(MATERIAL FOR THIS EXERCISE):
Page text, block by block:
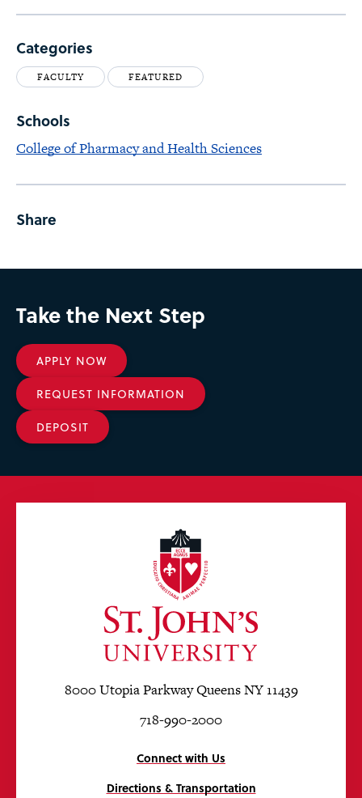
Categories
FACULTY FEATURED
Schools
College of Pharmacy and Health Sciences
Share
Take the Next Step
APPLY NOW
REQUEST INFORMATION
DEPOSIT
8000 Utopia Parkway Queens NY 11439
718-990-2000
Connect with Us
Directions & Transportation
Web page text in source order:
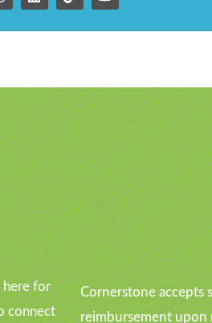
here for
connect
Cornerstone accepts
reimbursement upon
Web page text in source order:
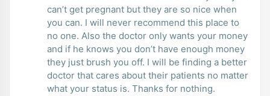
can’t get pregnant but they are so nice when
you can. I will never recommend this place to
no one. Also the doctor only wants your money
and if he knows you don’t have enough money
they just brush you off. I will be finding a better
doctor that cares about their patients no matter
what your status is. Thanks for nothing.
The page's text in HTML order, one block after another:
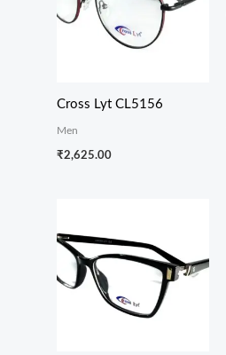
Cross Lyt CL5156
Men
₹2,625.00
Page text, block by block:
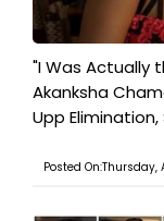
"I Was Actually
Akanksha
Upp Elimination,
Posted
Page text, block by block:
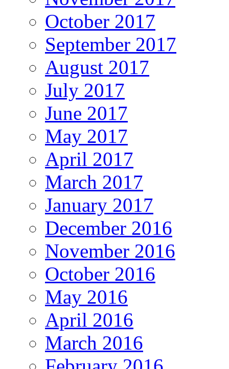
October 2017
September 2017
August 2017
July 2017
June 2017
May 2017
April 2017
March 2017
January 2017
December 2016
November 2016
October 2016
May 2016
April 2016
March 2016
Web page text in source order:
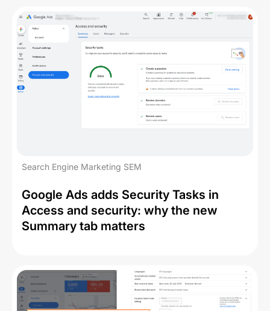
Search Engine Marketing SEM
Google Ads adds Security Tasks in
Access and security: why the new
Summary tab matters
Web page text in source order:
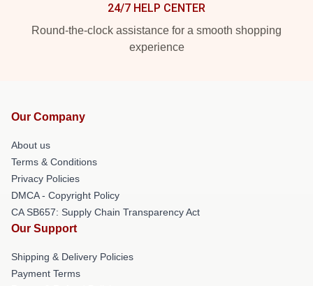
24/7 HELP CENTER
Round-the-clock assistance for a smooth shopping
experience
Our Company
About us
Terms & Conditions
Privacy Policies
DMCA - Copyright Policy
CA SB657: Supply Chain Transparency Act
Our Support
Shipping & Delivery Policies
Payment Terms
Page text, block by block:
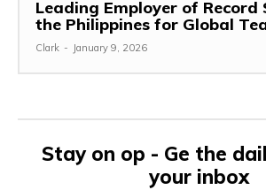
Leading Employer of Record
the Philippines for Global
Clark - January 9, 2026
Stay on op - Ge the
your inbox
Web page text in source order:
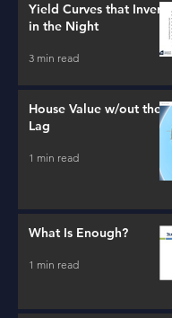
Yield Curves that Invert
in the Night
3 min read
House Value w/out the
Lag
1 min read
What Is Enough?
1 min read
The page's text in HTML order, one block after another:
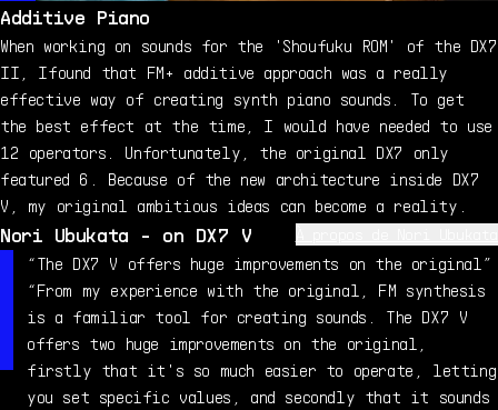
Additive Piano
When working on sounds for the 'Shoufuku ROM' of the DX7
II, Ifound that FM+ additive approach was a really
effective way of creating synth piano sounds. To get
the best effect at the time, I would have needed to use
12 operators. Unfortunately, the original DX7 only
featured 6. Because of the new architecture inside DX7
V, my original ambitious ideas can become a reality.
Nori Ubukata - on DX7 V
Nori Ubukata is a veteran synthesist and sound designer,
and was involved in creating sounds for the original
DX7. Inspired by the soundtrack for "A Clockwork
Orange", Nori went on to become a professional musician,
specializing in synths, and composed music for TV-CM.
After his years at Yamaha, Nori moved to France where he
“The DX7 V offers huge improvements on the original”
“From my experience with the original, FM synthesis
is a familiar tool for creating sounds. The DX7 V
offers two huge improvements on the original,
firstly that it's so much easier to operate, letting
you set specific values, and secondly that it sounds
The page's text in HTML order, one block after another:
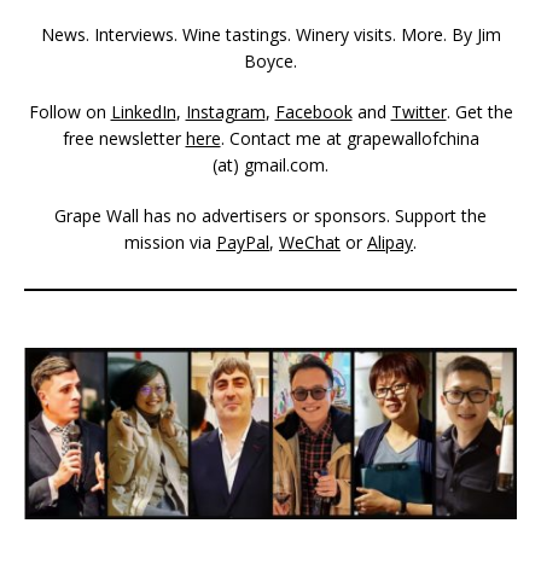
News. Interviews. Wine tastings. Winery visits. More. By Jim
Boyce.
Follow on LinkedIn, Instagram, Facebookand Twitter. Get the
free newsletterhere. Contact me at grapewallofchina
(at) gmail.com.
Grape Wall has no advertisers or sponsors. Support the
mission via PayPal, WeChat orAlipay.
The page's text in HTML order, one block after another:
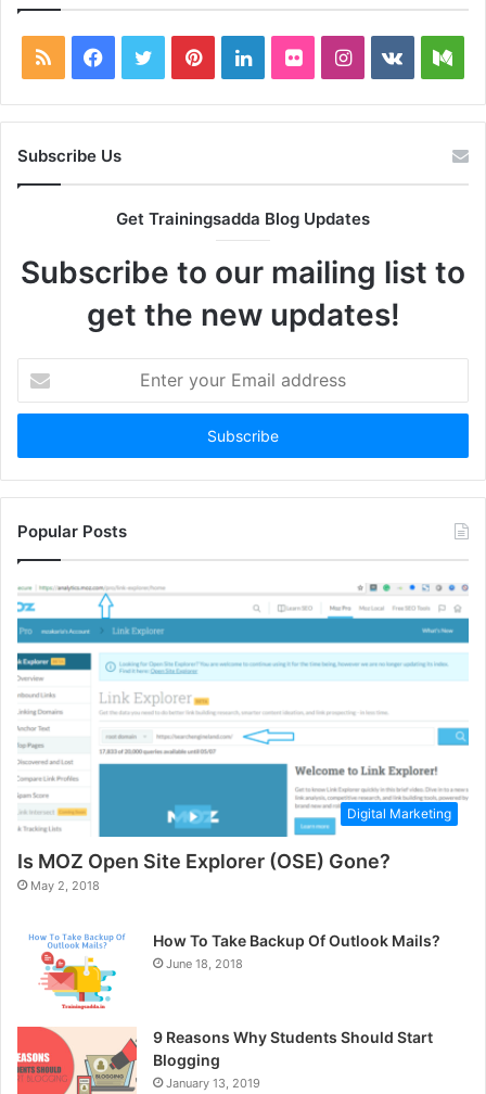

(ACTION ITEM): The records above should be duplicated exactly, with none of their pictures kept.

(RESULT FOR THIS EXERCISE):
Page text, block by block:
Categories
FACULTY FEATURED
Schools
College of Pharmacy and Health Sciences
Share
Take the Next Step
APPLY NOW
REQUEST INFORMATION
DEPOSIT
8000 Utopia Parkway Queens NY 11439
718-990-2000
Connect with Us
Directions & Transportation
Web page text in source order:
here for
connect
Cornerstone accepts
reimbursement upon
Web page text in source order:
can’t get pregnant but they are so nice when
you can. I will never recommend this place to
no one. Also the doctor only wants your money
and if he knows you don’t have enough money
they just brush you off. I will be finding a better
doctor that cares about their patients no matter
what your status is. Thanks for nothing.
The page's text in HTML order, one block after another:
Cross Lyt CL5156
Men
₹2,625.00
Page text, block by block:
"I Was Actually
Akanksha
Upp Elimination,
Posted
Page text, block by block:
October 2017
September 2017
August 2017
July 2017
June 2017
May 2017
April 2017
March 2017
January 2017
December 2016
November 2016
October 2016
May 2016
April 2016
March 2016
Web page text in source order:
Search Engine Marketing SEM
Google Ads adds Security Tasks in
Access and security: why the new
Summary tab matters
Web page text in source order:
24/7 HELP CENTER
Round-the-clock assistance for a smooth shopping
experience
Our Company
About us
Terms & Conditions
Privacy Policies
DMCA - Copyright Policy
CA SB657: Supply Chain Transparency Act
Our Support
Shipping & Delivery Policies
Payment Terms
Page text, block by block:
Leading Employer of Record
the Philippines for Global
Clark - January 9, 2026
Stay on op - Ge the
your inbox
Web page text in source order:
Yield Curves that Invert
in the Night
3 min read
House Value w/out the
Lag
1 min read
What Is Enough?
1 min read
The page's text in HTML order, one block after another:
Additive Piano
When working on sounds for the 'Shoufuku ROM' of the DX7
II, Ifound that FM+ additive approach was a really
effective way of creating synth piano sounds. To get
the best effect at the time, I would have needed to use
12 operators. Unfortunately, the original DX7 only
featured 6. Because of the new architecture inside DX7
V, my original ambitious ideas can become a reality.
Nori Ubukata - on DX7 V
Nori Ubukata is a veteran synthesist and sound designer,
and was involved in creating sounds for the original
DX7. Inspired by the soundtrack for "A Clockwork
Orange", Nori went on to become a professional musician,
specializing in synths, and composed music for TV-CM.
After his years at Yamaha, Nori moved to France where he
“The DX7 V offers huge improvements on the original”
“From my experience with the original, FM synthesis
is a familiar tool for creating sounds. The DX7 V
offers two huge improvements on the original,
firstly that it's so much easier to operate, letting
you set specific values, and secondly that it sounds
The page's text in HTML order, one block after another:
News. Interviews. Wine tastings. Winery visits. More. By Jim
Boyce.
Follow on LinkedIn, Instagram, Facebookand Twitter. Get the
free newsletterhere. Contact me at grapewallofchina
(at) gmail.com.
Grape Wall has no advertisers or sponsors. Support the
mission via PayPal, WeChat orAlipay.
The page's text in HTML order, one block after another:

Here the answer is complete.